When I was shopping for a liveaboard I bought an A layout ketch. The sloop or the cutter would give a less crowded cockpit but the cockpit is large and comfortable.

Pearson 424


----------



## Paul Revere (May 27, 2018)

Thanks for all the advice Guy's!

I'll look at some of the models you suggested, we've looked at Pearson 424/422's in the past, but none seemed to be in the right condition, we'll keep looking for the right one. 

Anyone have any opinions on endeavor 42s?

Thanks,
Paul


----------



## chicory83 (Dec 21, 2009)

SanderO said:


> I did a delivery to the Caribbean of a early 80s Contest 38. It was a center cockpit and quite roomy, nice galley too. It was not a fast boat. Would be a nice charter boat.


Second this suggestion. Sailed a Contest 38 Ketch with my dad for many years. Solidly built and comfortable, but as Sander says, not a fast boat.


----------



## curtis742 (Jan 26, 2016)

So just how many sailboats are fast? Catamarans maybe. Keel boats are all slow. Do the math, square root of the LWL multiplied by 1.34? You would need a boat over 50ft to get close to 10 knots. For the price range go wide, at at least there's a lot of room to enjoy while poking along at 7 knots. Most older boats will need a ton of work and upgrades in that price range. Buy a 60k 42 foot boat and spend another 30k on repairing not counting all the sweat equity or double that at least if you have someone else do the work. Just go ahead and fork over some major cash and get a cat
Shallow draft, wide beam, pretty darn fast as far as blow boats are concerned and more attractive for charter customers.


----------



## Jeff_H (Feb 26, 2000)

Paul Revere said:


> Thanks for all the advice Guy's!
> 
> I'll look at some of the models you suggested, we've looked at Pearson 424/422's in the past, but none seemed to be in the right condition, we'll keep looking for the right one.
> 
> ...


I know the Endeavour 42's pretty well.
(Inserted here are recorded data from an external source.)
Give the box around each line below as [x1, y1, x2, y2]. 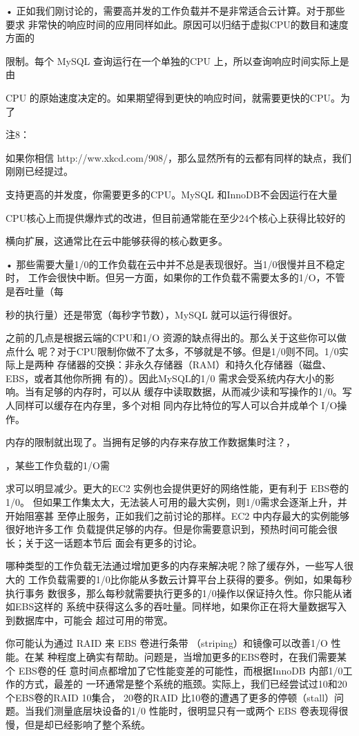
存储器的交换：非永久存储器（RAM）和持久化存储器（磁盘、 [57, 357, 332, 372]
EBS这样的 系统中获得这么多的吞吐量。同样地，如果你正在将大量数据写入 [14, 599, 347, 614]
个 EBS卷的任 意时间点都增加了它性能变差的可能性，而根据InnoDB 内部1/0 [6, 663, 343, 677]
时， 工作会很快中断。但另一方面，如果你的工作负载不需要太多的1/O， [6, 270, 326, 285]
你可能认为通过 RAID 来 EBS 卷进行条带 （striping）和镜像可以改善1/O [6, 636, 328, 650]
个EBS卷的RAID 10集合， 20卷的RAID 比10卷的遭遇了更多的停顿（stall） [6, 690, 335, 704]
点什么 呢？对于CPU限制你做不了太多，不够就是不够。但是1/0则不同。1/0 [6, 343, 339, 358]
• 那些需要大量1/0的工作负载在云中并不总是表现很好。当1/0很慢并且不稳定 [6, 256, 345, 271]
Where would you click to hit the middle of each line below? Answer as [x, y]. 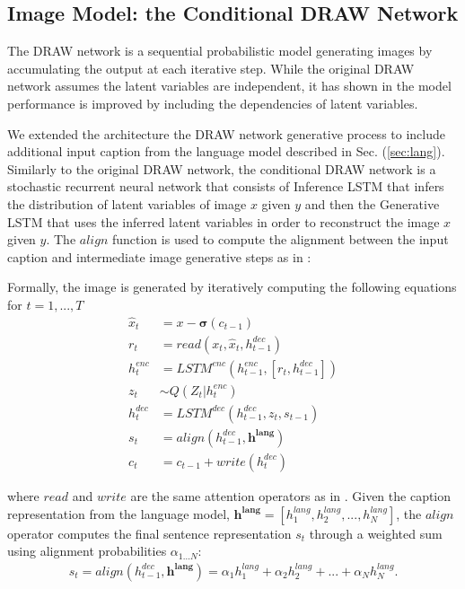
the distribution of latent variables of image [127, 203]
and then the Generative [372, 203]
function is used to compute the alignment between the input [280, 239]
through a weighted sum [376, 533]
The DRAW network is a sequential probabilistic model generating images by [220, 51]
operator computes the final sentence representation [149, 533]
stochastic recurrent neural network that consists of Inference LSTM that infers [226, 186]
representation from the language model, [118, 513]
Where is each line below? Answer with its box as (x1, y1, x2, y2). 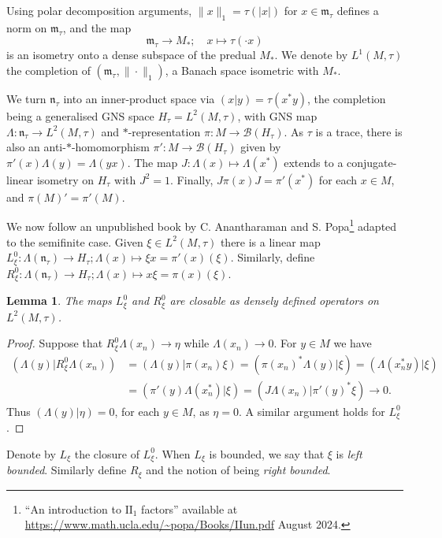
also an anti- (6, 139, 66, 155)
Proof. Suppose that (6, 335, 103, 351)
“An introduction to (24, 500, 121, 517)
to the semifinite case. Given (6, 233, 143, 250)
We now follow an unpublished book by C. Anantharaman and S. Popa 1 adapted (6, 216, 397, 235)
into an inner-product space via (63, 90, 215, 106)
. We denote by (274, 46, 348, 63)
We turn (6, 90, 46, 106)

My Mom had an Endeavour 37 and 40, and I helped a fellow rebuild a 42 after it came out of charter. The Endeavour 42 did not sail particularly well, and was not all that well constructed.

For a charter boat you want a boat that will sail well in a the typical range of conditions or you will end up motoring a lot with a lot of dissatisfied guests.
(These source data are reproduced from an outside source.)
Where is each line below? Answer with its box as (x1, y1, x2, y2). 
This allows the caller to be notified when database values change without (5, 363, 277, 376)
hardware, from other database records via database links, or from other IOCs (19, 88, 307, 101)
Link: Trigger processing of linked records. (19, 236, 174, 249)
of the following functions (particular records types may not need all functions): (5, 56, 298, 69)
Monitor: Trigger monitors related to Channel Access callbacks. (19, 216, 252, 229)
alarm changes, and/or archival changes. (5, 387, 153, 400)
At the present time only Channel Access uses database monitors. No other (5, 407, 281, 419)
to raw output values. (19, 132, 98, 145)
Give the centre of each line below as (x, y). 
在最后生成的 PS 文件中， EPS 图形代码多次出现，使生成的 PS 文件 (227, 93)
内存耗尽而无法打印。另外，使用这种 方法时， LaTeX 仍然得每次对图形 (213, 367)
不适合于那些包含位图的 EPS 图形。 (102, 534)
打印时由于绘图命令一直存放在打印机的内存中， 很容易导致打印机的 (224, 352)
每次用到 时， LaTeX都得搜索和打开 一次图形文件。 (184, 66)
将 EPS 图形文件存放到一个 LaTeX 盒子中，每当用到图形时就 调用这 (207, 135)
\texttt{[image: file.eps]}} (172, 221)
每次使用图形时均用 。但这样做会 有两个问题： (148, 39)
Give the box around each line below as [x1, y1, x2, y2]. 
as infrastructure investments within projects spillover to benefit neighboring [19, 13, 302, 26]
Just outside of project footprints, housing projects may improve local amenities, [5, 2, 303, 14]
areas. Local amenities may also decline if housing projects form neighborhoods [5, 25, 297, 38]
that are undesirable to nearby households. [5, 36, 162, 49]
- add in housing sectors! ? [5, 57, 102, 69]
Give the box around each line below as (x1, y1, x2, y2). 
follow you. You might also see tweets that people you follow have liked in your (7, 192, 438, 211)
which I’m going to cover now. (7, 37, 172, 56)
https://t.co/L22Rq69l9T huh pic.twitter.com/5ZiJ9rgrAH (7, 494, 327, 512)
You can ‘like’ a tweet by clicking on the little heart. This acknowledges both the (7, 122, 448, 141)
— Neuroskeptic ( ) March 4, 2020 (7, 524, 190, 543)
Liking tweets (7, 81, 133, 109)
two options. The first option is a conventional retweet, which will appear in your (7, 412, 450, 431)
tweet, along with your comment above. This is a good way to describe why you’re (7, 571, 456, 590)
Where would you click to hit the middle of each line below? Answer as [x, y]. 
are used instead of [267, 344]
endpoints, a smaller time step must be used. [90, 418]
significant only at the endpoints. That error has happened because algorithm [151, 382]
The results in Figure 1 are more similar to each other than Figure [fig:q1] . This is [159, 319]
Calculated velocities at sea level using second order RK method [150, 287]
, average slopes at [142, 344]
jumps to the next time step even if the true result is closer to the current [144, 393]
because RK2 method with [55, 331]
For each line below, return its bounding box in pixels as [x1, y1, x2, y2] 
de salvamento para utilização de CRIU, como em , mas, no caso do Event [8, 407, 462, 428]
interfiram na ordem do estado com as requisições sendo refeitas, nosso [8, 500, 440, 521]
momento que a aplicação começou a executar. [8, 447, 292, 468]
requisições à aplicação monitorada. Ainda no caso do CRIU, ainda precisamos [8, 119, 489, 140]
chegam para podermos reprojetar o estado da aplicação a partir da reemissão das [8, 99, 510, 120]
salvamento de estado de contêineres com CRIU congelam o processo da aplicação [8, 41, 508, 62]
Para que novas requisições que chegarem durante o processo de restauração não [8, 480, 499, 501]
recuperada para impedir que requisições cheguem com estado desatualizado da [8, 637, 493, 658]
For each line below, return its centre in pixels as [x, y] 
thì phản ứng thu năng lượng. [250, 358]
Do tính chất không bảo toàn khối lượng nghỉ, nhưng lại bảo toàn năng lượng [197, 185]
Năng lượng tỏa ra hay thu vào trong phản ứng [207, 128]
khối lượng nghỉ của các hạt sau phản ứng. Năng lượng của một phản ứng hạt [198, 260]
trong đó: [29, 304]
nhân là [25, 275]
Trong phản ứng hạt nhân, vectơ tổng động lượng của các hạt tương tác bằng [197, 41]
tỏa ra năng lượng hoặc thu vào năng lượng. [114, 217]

Also the cockpit on most sub-42 foot center cockpit boats are generally higher out of the water and so you would be more likely to end up with seasick customers.

Jeff


----------



## SanderO (Jul 12, 2007)

curtis742 said:


> So just how many sailboats are fast? Catamarans maybe. Keel boats are all slow. Do the math, square root of the LWL multiplied by 1.34? You would need a boat over 50ft to get close to 10 knots. For the price range go wide, at at least there's a lot of room to enjoy while poking along at 7 knots. Most older boats will need a ton of work and upgrades in that price range. Buy a 60k 42 foot boat and spend another 30k on repairing not counting all the sweat equity or double that at least if you have someone else do the work. Just go ahead and fork over some major cash and get a cat
> Shallow draft, wide beam, pretty darn fast as far as blow boats are concerned and more attractive for charter customers.
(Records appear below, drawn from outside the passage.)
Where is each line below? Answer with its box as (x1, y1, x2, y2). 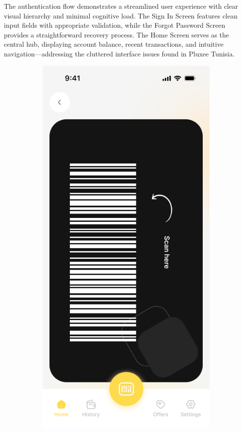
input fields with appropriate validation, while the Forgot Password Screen (4, 20, 226, 30)
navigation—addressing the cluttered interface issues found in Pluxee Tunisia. (4, 48, 235, 58)
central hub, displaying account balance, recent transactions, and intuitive (4, 39, 224, 49)
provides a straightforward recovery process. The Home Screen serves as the (4, 29, 229, 39)
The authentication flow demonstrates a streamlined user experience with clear (4, 1, 238, 11)
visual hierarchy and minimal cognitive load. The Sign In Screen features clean (4, 10, 238, 20)
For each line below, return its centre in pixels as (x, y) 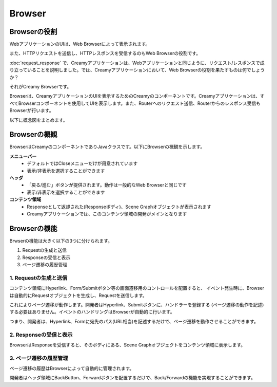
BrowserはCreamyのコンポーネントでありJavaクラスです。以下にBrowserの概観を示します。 (107, 147)
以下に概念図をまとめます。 (38, 120)
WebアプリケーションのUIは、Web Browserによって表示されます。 (80, 44)
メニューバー (23, 156)
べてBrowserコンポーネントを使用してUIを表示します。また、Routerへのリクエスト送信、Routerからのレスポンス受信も (135, 103)
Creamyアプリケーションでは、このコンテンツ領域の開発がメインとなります (107, 214)
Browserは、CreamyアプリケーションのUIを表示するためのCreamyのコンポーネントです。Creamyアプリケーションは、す (137, 96)
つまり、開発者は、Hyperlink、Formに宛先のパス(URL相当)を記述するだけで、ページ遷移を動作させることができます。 (134, 321)
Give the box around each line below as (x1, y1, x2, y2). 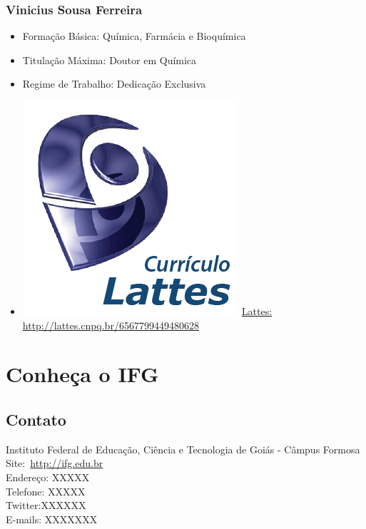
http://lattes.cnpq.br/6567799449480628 (22, 317, 199, 332)
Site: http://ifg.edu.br (6, 456, 103, 471)
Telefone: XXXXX (6, 483, 86, 498)
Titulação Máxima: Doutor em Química (22, 52, 197, 67)
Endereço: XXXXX (6, 469, 90, 484)
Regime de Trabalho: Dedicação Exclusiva (22, 76, 206, 91)
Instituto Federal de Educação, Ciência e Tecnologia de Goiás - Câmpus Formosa (6, 441, 360, 456)
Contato (6, 408, 66, 430)
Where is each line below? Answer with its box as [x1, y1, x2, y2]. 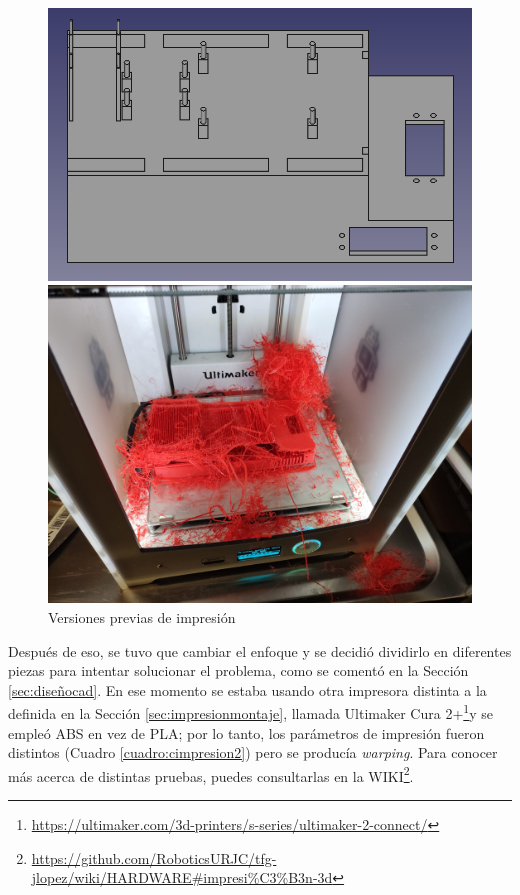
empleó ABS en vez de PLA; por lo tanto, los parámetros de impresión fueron [8, 722, 485, 743]
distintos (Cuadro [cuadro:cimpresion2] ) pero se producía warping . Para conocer [8, 742, 498, 763]
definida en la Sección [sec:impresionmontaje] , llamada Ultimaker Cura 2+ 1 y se [8, 700, 493, 724]
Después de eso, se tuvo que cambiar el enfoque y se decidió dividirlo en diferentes [8, 640, 512, 661]
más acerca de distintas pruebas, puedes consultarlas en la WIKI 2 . [8, 762, 414, 786]
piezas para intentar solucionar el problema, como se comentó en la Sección [8, 660, 469, 681]
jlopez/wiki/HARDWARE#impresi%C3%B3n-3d [31, 867, 333, 888]
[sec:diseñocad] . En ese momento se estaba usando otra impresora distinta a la [8, 679, 487, 700]
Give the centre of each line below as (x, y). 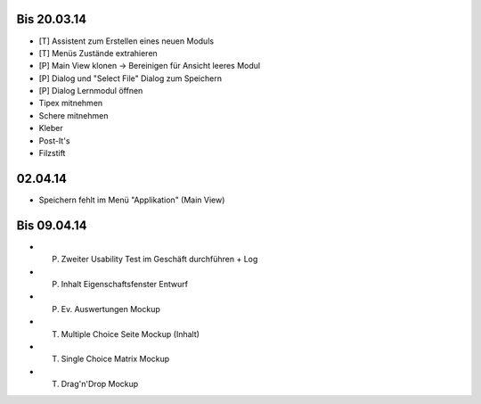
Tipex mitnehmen (71, 103)
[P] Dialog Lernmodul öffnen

I have a 36s and it's definitely a faster boat than the 38 ketch... both have nice large comfortable cockpits...


----------



## Calmwater (Aug 5, 2018)

Hi,
If still interested in the subject... Not clear if you want a boat for your own sailing fun or for chartering as a business - you'll need a lot of experience (years!) to safely operate a charter business and for a commercial certificate plus the insurance etc. etc. - also guests will need a huge cockpit - that's not a center cockpit boat, unless if you get an Oyster or HR 53' (20 years old for 500,000++...). Center cockpits work reasonably well with a design of at least 42' boats and more on the modern side as you need a wide transom (otherwise, no reasonable aft stateroom) - but for these you need a budget of at least $120,000 (including a minimal refit on any boat you buy that was perfectly maintained...)

Also, no keel bolts? - that would limit your searches even more... most boats are designed with bolted keels and if well maintained there are no problems with that.

Bottom line, to my opinion, with your budget and requirements, you can probably only get a Hunter, maybe Catalina with 36-40 of the older era +/- 1990. Jeanneau and Beneteau are generally more expensive - there is a good inventory on less than 40' boats and you can find also more reputable and better built boats (Sabre, Pearson, Bristol) some are in a superb condition.

Best of luck!


----------